**Goal of the exercise**
Once "than [171, 412]" turns up in a line below, reproduce that line and those after it exactly, stopping after the line with "should have received"; leave pictures out.

** Opening Input records block **

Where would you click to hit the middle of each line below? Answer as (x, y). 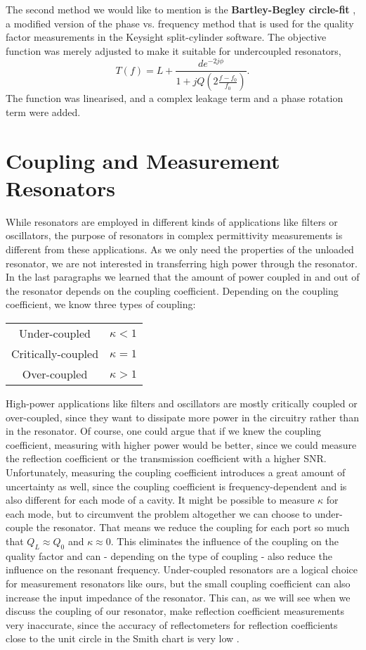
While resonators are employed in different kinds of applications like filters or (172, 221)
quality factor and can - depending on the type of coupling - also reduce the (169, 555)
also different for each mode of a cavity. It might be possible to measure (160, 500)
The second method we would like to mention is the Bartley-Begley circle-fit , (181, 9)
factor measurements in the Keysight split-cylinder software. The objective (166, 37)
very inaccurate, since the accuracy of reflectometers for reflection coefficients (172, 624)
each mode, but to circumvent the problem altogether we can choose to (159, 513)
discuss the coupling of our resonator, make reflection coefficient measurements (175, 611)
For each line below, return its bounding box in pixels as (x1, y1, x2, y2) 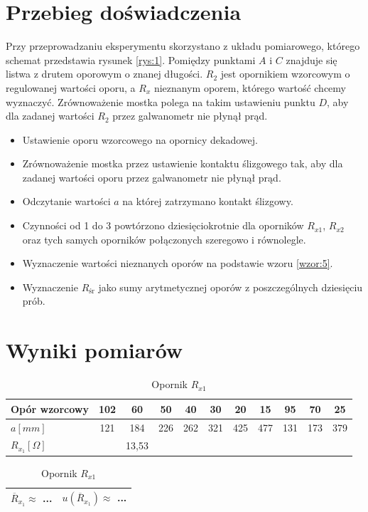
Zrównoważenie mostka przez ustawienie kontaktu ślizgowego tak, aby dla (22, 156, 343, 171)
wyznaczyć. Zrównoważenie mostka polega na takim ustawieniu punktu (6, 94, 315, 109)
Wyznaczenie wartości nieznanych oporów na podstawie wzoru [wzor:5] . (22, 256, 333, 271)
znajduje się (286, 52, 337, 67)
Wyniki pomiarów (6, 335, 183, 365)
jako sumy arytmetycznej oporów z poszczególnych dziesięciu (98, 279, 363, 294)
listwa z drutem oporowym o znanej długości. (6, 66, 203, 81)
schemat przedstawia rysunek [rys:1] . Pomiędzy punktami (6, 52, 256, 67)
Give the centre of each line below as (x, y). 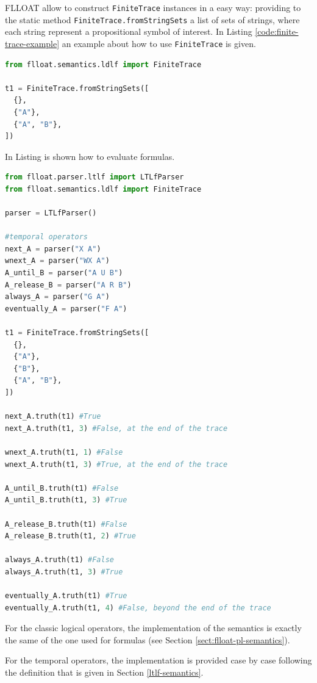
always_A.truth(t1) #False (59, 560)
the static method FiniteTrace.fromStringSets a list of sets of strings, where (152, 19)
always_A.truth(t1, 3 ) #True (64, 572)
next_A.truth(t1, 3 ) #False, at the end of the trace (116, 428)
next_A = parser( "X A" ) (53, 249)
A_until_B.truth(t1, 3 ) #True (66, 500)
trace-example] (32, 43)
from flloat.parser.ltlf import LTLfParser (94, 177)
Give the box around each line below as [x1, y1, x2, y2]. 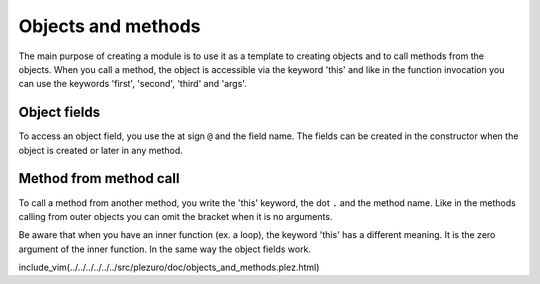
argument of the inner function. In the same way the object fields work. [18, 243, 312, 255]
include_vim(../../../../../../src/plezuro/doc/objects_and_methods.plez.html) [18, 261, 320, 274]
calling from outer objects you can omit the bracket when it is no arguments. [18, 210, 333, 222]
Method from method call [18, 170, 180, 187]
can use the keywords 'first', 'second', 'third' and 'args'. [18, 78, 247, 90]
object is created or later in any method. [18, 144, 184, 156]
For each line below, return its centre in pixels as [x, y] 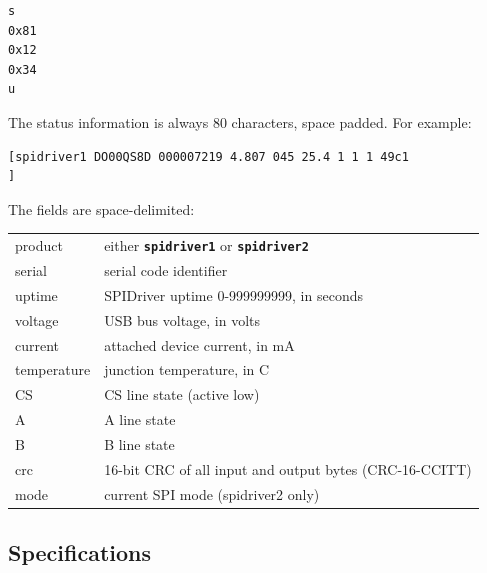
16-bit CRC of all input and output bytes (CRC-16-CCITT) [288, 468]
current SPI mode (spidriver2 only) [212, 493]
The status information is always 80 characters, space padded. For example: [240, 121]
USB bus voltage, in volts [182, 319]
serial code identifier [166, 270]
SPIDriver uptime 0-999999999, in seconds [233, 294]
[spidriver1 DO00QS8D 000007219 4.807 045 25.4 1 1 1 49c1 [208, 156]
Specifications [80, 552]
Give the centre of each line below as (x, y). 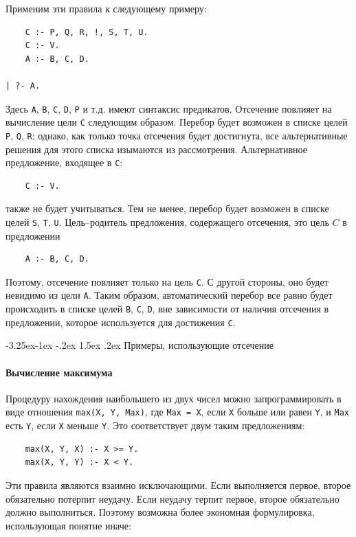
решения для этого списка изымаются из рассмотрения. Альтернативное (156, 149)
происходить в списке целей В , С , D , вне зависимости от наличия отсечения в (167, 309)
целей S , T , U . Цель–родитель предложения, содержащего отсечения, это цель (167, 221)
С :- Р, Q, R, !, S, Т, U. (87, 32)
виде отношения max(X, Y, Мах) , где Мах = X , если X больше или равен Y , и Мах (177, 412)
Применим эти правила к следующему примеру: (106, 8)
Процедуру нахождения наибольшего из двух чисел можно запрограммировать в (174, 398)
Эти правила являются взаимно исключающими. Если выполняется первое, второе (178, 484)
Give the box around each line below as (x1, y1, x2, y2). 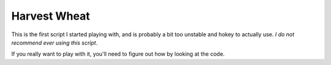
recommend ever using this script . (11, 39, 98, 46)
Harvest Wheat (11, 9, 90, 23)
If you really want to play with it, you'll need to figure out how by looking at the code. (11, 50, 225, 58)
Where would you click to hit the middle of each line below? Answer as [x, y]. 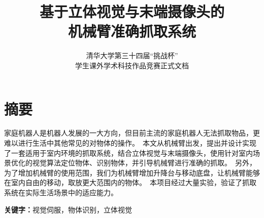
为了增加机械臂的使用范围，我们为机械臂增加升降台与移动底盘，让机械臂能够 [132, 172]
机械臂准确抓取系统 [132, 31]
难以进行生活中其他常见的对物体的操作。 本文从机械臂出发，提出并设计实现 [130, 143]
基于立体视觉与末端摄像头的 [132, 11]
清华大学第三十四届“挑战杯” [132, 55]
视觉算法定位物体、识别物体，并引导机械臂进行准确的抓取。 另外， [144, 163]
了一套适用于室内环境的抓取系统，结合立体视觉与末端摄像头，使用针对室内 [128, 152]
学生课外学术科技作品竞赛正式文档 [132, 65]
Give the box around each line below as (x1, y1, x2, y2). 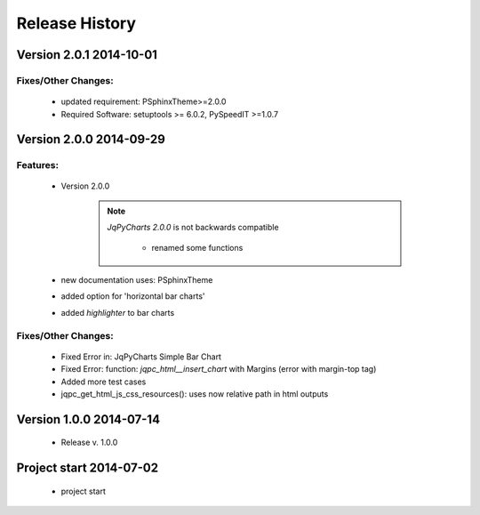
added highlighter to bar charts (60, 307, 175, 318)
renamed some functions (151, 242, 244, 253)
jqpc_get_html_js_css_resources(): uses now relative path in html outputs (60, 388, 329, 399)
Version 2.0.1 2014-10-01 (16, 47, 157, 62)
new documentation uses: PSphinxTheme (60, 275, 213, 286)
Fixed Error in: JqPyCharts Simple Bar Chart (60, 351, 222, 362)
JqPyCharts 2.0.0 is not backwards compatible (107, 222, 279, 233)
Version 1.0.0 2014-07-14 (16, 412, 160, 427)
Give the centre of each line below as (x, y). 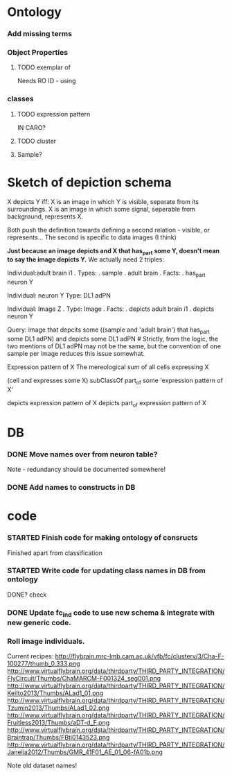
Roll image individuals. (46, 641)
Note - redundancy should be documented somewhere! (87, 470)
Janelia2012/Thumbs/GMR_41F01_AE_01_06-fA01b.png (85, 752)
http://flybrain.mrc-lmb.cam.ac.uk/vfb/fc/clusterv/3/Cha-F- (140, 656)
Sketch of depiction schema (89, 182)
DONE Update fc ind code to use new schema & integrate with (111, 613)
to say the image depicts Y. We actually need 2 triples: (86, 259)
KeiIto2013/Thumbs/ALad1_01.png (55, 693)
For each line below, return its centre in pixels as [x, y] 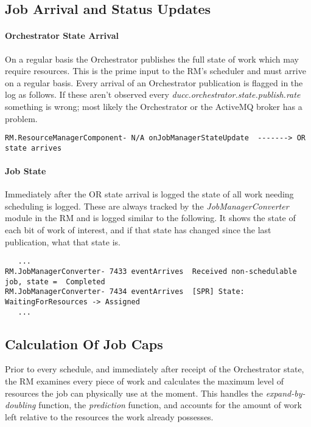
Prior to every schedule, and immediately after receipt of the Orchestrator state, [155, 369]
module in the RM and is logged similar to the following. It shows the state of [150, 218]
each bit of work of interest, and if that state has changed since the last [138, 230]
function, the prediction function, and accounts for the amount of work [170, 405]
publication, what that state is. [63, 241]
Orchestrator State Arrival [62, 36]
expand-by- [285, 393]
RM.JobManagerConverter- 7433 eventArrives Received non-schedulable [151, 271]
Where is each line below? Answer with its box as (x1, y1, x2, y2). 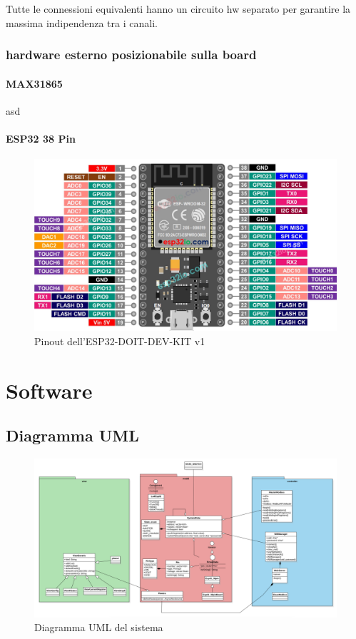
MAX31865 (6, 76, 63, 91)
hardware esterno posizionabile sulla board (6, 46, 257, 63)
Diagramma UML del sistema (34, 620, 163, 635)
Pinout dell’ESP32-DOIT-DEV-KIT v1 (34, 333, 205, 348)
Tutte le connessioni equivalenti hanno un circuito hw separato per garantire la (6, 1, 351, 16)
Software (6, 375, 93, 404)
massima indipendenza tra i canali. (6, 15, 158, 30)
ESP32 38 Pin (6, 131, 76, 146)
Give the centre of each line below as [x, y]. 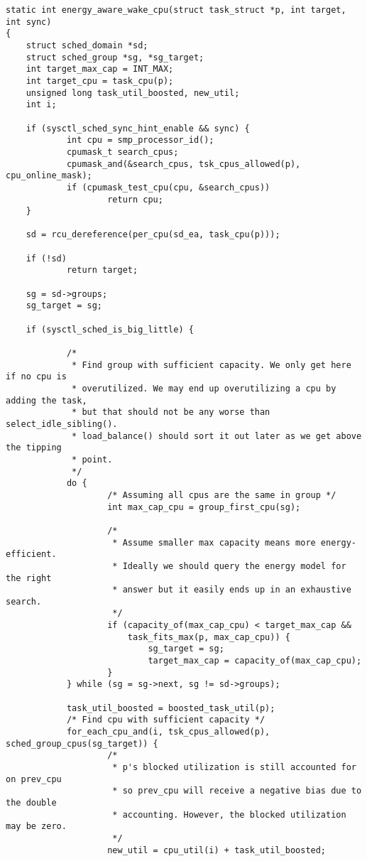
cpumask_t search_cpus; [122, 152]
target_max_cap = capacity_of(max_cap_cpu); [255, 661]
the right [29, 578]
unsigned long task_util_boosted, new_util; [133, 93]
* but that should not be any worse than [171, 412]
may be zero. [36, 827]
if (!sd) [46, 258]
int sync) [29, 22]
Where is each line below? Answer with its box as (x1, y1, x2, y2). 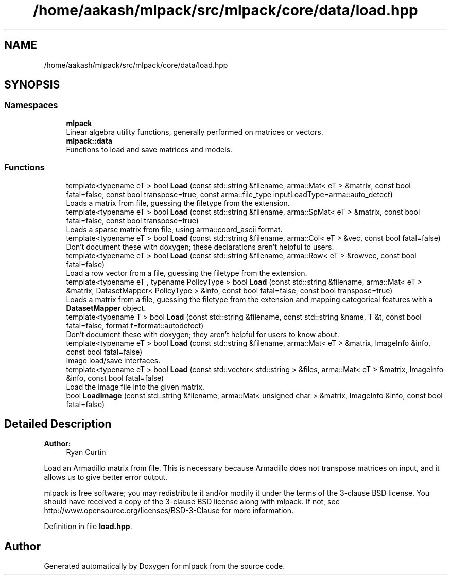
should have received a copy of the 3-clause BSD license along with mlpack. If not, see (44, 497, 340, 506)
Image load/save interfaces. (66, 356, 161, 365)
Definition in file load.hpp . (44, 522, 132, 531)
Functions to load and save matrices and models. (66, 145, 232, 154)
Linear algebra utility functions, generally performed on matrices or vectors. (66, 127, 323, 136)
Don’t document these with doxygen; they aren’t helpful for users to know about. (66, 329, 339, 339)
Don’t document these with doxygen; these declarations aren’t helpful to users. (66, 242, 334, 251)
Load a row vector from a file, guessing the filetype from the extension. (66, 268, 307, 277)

** Closing Input records block **

**Answer to this task**
* but that should not be any worse than [171, 412]
may be zero. [36, 827]
if (!sd) [46, 258]
int sync) [29, 22]
Where is each line below? Answer with its box as (x1, y1, x2, y2). 
should have received a copy of the 3-clause BSD license along with mlpack. If not, see (44, 497, 340, 506)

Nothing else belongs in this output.